Она спросила о том, послано ли письмо Чернышеву в Рим, чтоб и не думал заказывать мозаики. И нет ли известий о приезде графа д’Артуа? И отделывается ли для него дом Василия Ивановича Левашова?
– Все французишки к тебе бегут, матушка, – сказал опять по-русски Нарышкин. – Верно, в Петербурге и в Сарском слаще жить, чем у немца. Гнала бы ты их в шею. Намедни заходил в кофейню Анри, – француз на французе сидит.
– В самом деле, ваше величество, – подтвердил Храповицкий, – число французских эмигрантов, желающих поступить на русскую службу, растет весьма быстро. Не угодно ли взглянуть на эту папку?
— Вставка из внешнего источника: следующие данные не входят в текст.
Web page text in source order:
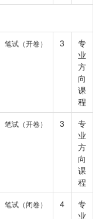
笔试（开卷） 3
专
业
方
向
课
程
笔试（开卷） 3
专
业
方
向
课
程
笔试（闭卷） 4
专
业
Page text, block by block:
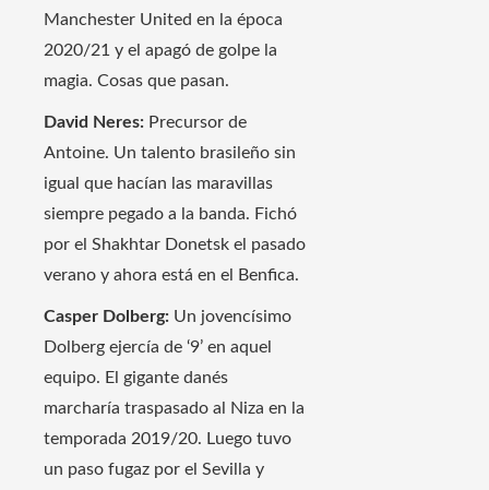
Manchester United en la época
2020/21 y el apagó de golpe la
magia. Cosas que pasan.
David Neres: Precursor de
Antoine. Un talento brasileño sin
igual que hacían las maravillas
siempre pegado a la banda. Fichó
por el Shakhtar Donetsk el pasado
verano y ahora está en el Benfica.
Casper Dolberg: Un jovencísimo
Dolberg ejercía de ‘9’ en aquel
equipo. El gigante danés
marcharía traspasado al Niza en la
temporada 2019/20. Luego tuvo
un paso fugaz por el Sevilla y
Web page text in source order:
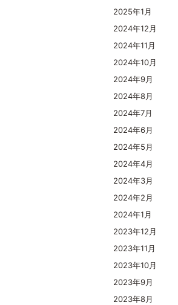
2025年1月
2024年12月
2024年11月
2024年10月
2024年9月
2024年8月
2024年7月
2024年6月
2024年5月
2024年4月
2024年3月
2024年2月
2024年1月
2023年12月
2023年11月
2023年10月
2023年9月
2023年8月
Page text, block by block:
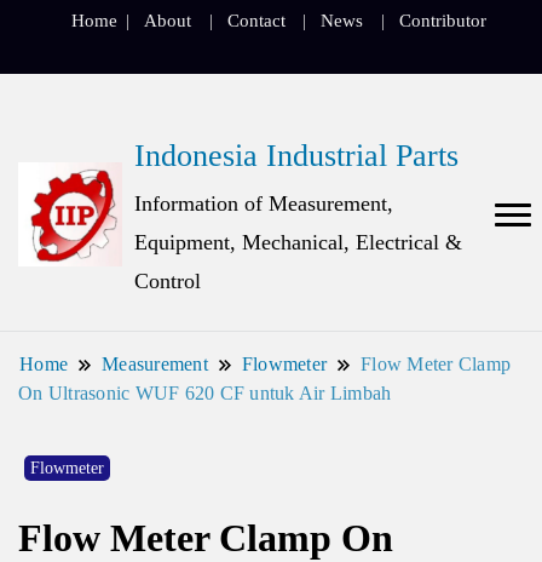
Home About Contact News Contributor
Indonesia Industrial Parts
Information of Measurement,
Equipment, Mechanical, Electrical &
Control
Home Measurement Flowmeter
Flow Meter Clamp
On Ultrasonic WUF 620 CF untuk Air Limbah
Flowmeter
Flow Meter Clamp On
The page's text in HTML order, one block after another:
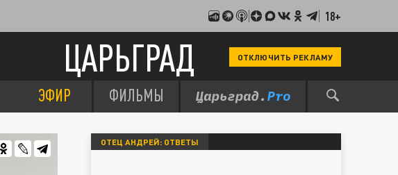
18+
ЦАРЬГРАД ОТКЛЮЧИТЬ РЕКЛАМУ
ЭФИР ФИЛЬМЫ
ОТЕЦ АНДРЕЙ: ОТВЕТЫ
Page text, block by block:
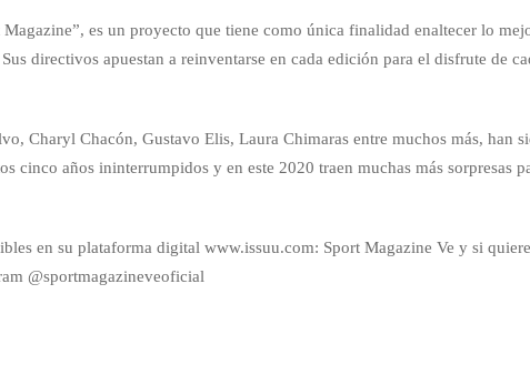
Magazine”, es un proyecto que tiene como única finalidad enaltecer lo
directivos apuestan a reinventarse en cada edición para el disfrute de
Charyl Chacón, Gustavo Elis, Laura Chimaras entre muchos más, han
cinco años ininterrumpidos y en este 2020 traen muchas más sorpresas
en su plataforma digital www.issuu.com: Sport Magazine Ve y si
@sportmagazineveoficial
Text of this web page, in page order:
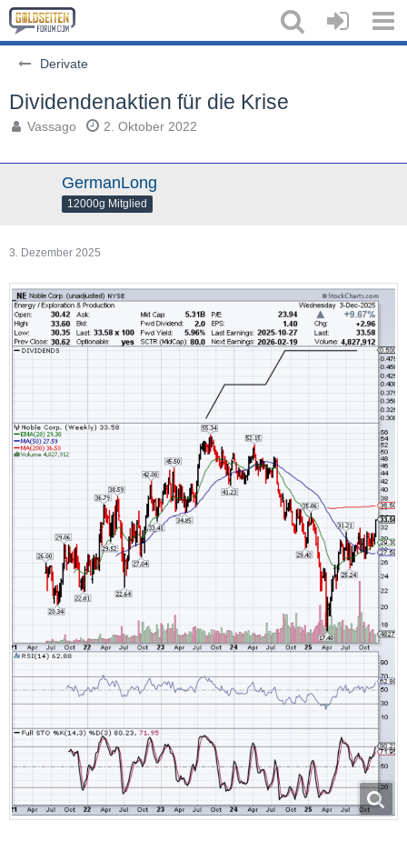
Derivate
Dividendenaktien für die Krise
Vassago 2. Oktober 2022
GermanLong
12000g Mitglied
3. Dezember 2025
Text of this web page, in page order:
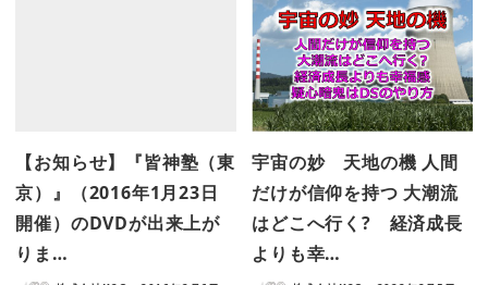
【お知らせ】『皆神塾（東
京）』（2016年1月23日
開催）のDVDが出来上が
りま…
宇宙の妙 天地の機 人間
だけが信仰を持つ 大潮流
はどこへ行く? 経済成長
よりも幸…
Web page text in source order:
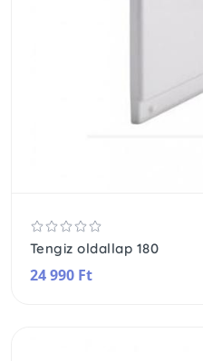
Tengiz oldallap 180
24 990 Ft
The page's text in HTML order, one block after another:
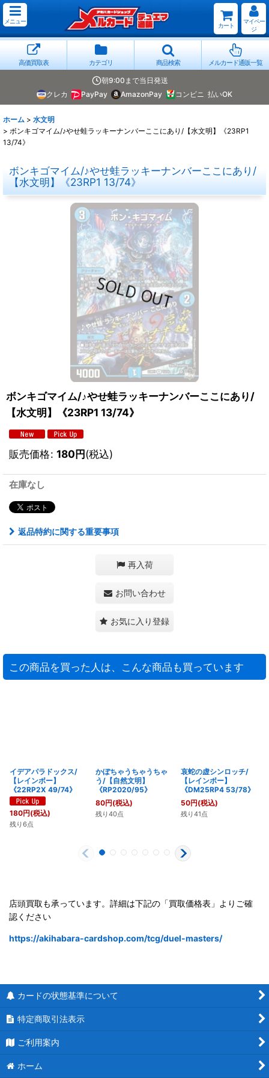
メニュー
カート
マイペー
ジ
高価買取表 カテゴリ 商品検索 メルカード通販一覧
朝9:00まで当日発送
クレカ
PayPay AmazonPay コンビニ 払いOK
ホーム > 水文明
> ボンキゴマイム/♪やせ蛙ラッキーナンバーここにあり/【水文明】《23RP1
13/74》
ボンキゴマイム/♪やせ蛙ラッキーナンバーここにあり/
【水文明】《23RP1 13/74》
ボンキゴマイム/♪やせ蛙ラッキーナンバーここにあり/
【水文明】《23RP1 13/74》
販売価格: 180円(税込)
在庫なし
返品特約に関する重要事項
再入荷
お問い合わせ
お気に入り登録
この商品を買った人は、こんな商品も買っています
イデアパラドックス/
【レインボー】
《22RP2X 49/74》
180円(税込)
残り6点
かぼちゃうちゃうちゃ
う/【自然文明】
《RP2020/95》
80円(税込)
残り40点
哀蛇の虚シンロッチ/
【レインボー】
《DM25RP4 53/78》
50円(税込)
残り41点
店頭買取も承っています。詳細は下記の「買取価格表」よりご確
認ください
https://akihabara-cardshop.com/tcg/duel-masters/
カードの状態基準について
特定商取引法表示
ご利用案内
ホーム
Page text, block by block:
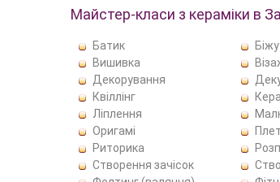
Майстер-класи з кераміки в
Батик
Вишивка
Декорування
Квіллінг
Ліплення
Оригамі
Риторика
Створення зачісок
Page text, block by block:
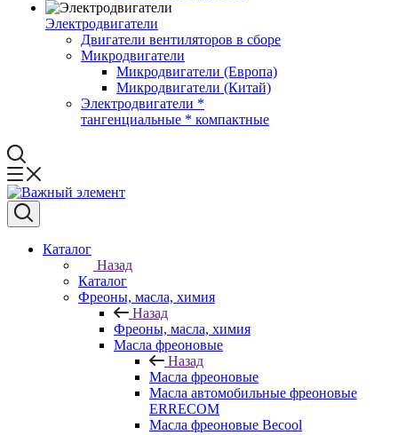
Электродвигатели
Двигатели вентиляторов в сборе
Микродвигатели
Микродвигатели (Европа)
Микродвигатели (Китай)
Электродвигатели *
тангенциальные * компактные
Каталог
Назад
Каталог
Фреоны, масла, химия
Назад
Фреоны, масла, химия
Масла фреоновые
Назад
Масла фреоновые
Масла автомобильные фреоновые
ERRECOM
Масла фреоновые Becool
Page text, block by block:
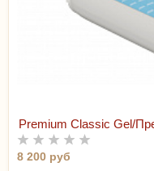
Premium Classic Gel/
8 200 руб
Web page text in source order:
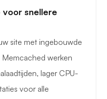
snellere
site met ingebouwde
Memcached werken
lager CPU-
voor alle
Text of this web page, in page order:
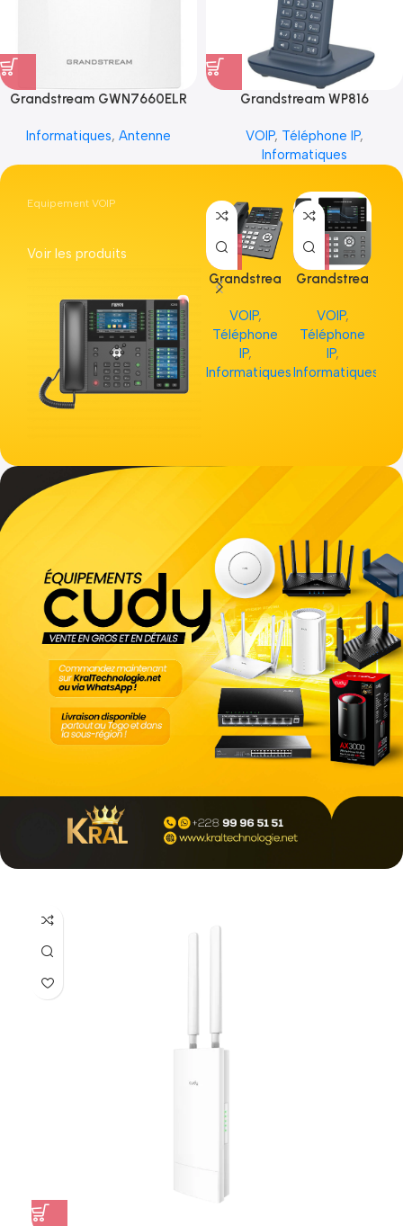
Grandstream GWN7660ELR
Informatiques, Antenne
Grandstream WP816
VOIP, Téléphone IP,
Informatiques
Equipement VOIP
Voir les produits
Grandstrea
m GRP2613
VOIP,
Téléphone
IP,
Informatiques
Grandstrea
VOIP,
Téléphone
IP,
Informatiques
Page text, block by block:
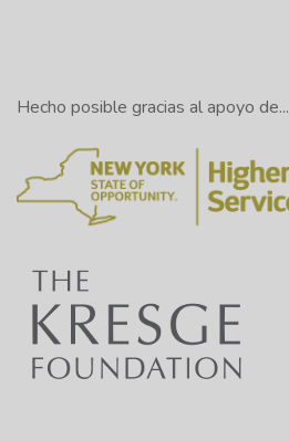
Hecho posible gracias al apoyo de...

Здесь реестер имен и прошения.
– Плюнь на них, матушка, – упрямо по-русски говорил Нарышкин. – Довольно с нас Ришелье, да Ланжерона, да Вербуа, да Эстергази.
– Не ведаю, чем они мешают господину обер-шталмейстеру, – сердито сказал Храповицкий. – А гостеприимство в обычае народа русского. Ласково принимать чужеземцев велят нам и нравы Древней Руси, и заветы великого Петра.
– Народ чахлый, тощий: какое тут гостеприимство, ни поесть с ними, ни выпить, – пояснил несколько сконфуженный Нарышкин. – И все ноют: L’exil! Chere patrie![54] И все у нас не так… Ну и пусть едут в свою шерпатри, к жакобенам… А впрочем, твоя воля, матушка. Мне что! По мне пусть хоть совсем у нас остаются.